Alonso peut-il le faire ?

Fernando Alonso a 36 ans. C’est encore un bon âge, mais il ne doit pas trainer, surtout à Indianapolis, une épreuve très physique. Sa première participation (abandon) a montré que la victoire sera difficile, même s’il a passé la majeure partie de la course avec le groupe de tête. « Il y a plein de petits détails particuliers pour gagner. Les gens ne comprennent pas c’est très spécifique », reconnaît l’ancien pilote Renault.

En ce qui concerne les 24h du Mans, il a plus de temps. Henri Pescarolo notamment l’a montré, on peut avoir une grande longévité. En 2018, il va découvrir la Sarthe au volant d’une Toyota. La voiture sera favorite de la course, en l’absence d’autres constructeurs de renom au départ. Sa décision de participer dès cette année (et oublier temporairement Indianapolis) n’est peut être pas un hasard. Néanmoins, Le Mans reste aléatoire.
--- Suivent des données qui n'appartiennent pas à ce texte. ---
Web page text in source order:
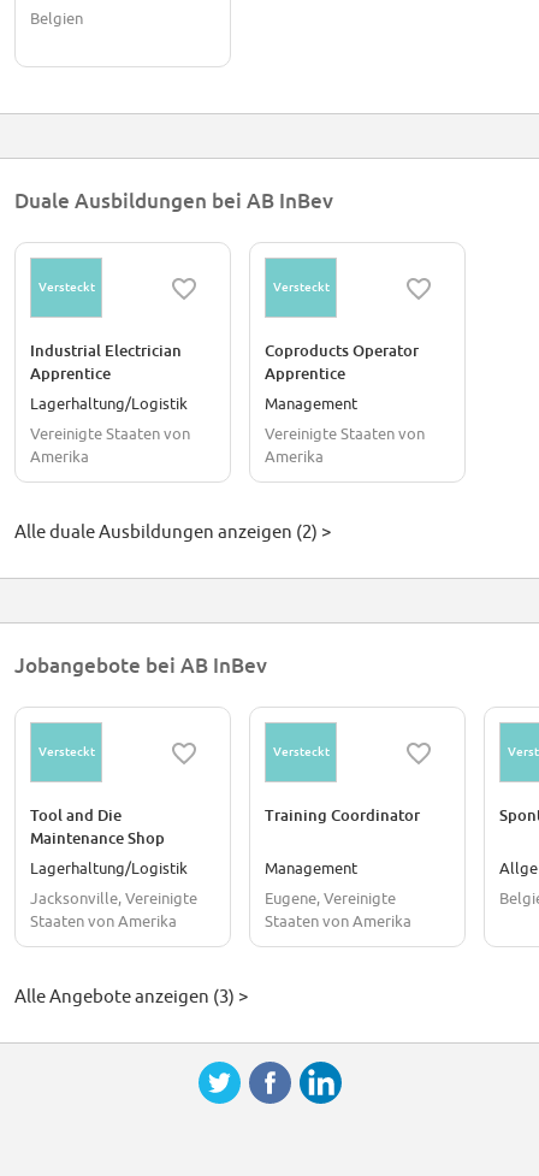
Belgien
Duale Ausbildungen bei AB InBev
Versteckt
Industrial Electrician
Apprentice
Lagerhaltung/Logistik
Vereinigte Staaten von
Amerika
Versteckt
Coproducts Operator
Apprentice
Management
Vereinigte Staaten von
Amerika
Alle duale Ausbildungen anzeigen (2) >
Jobangebote bei AB InBev
Versteckt
Tool and Die
Maintenance Shop
Technician
Lagerhaltung/Logistik
Jacksonville, Vereinigte
Staaten von Amerika
Versteckt
Training Coordinator
Management
Eugene, Vereinigte
Staaten von Amerika
Alle Angebote anzeigen (3) >
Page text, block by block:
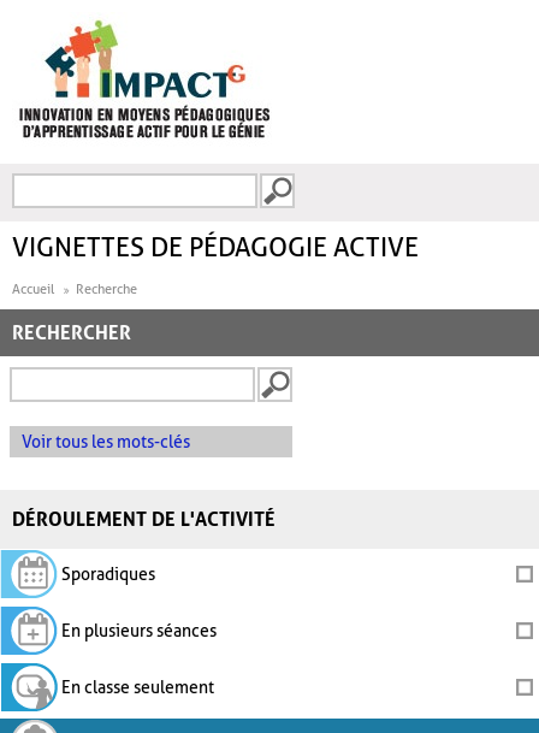
FORMULAIRE DE
VIGNETTES DE PÉDAGOGIE ACTIVE
Accueil Recherche
RECHERCHER
Voir tous les mots-clés
DÉROULEMENT DE L'ACTIVITÉ
Sporadiques
En plusieurs séances
En classe seulement
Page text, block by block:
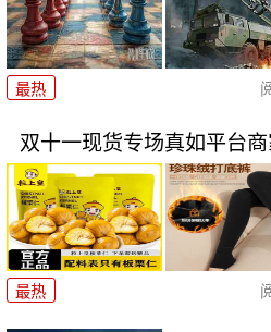
最热
双十一现货专场真如平台商
最热

Surtout pour la marque japonaise, qui n’a toujours pas gagné en 12 participations. On se souvient des deux dernières éditions, où elle menait avant d’avoir des problèmes mécaniques.

Alonso s’est engagé dans un pari difficile, mais il a le mérite de le tenter, pour redonner ses lettres de noblesse  au mythe du pilote polyvalent.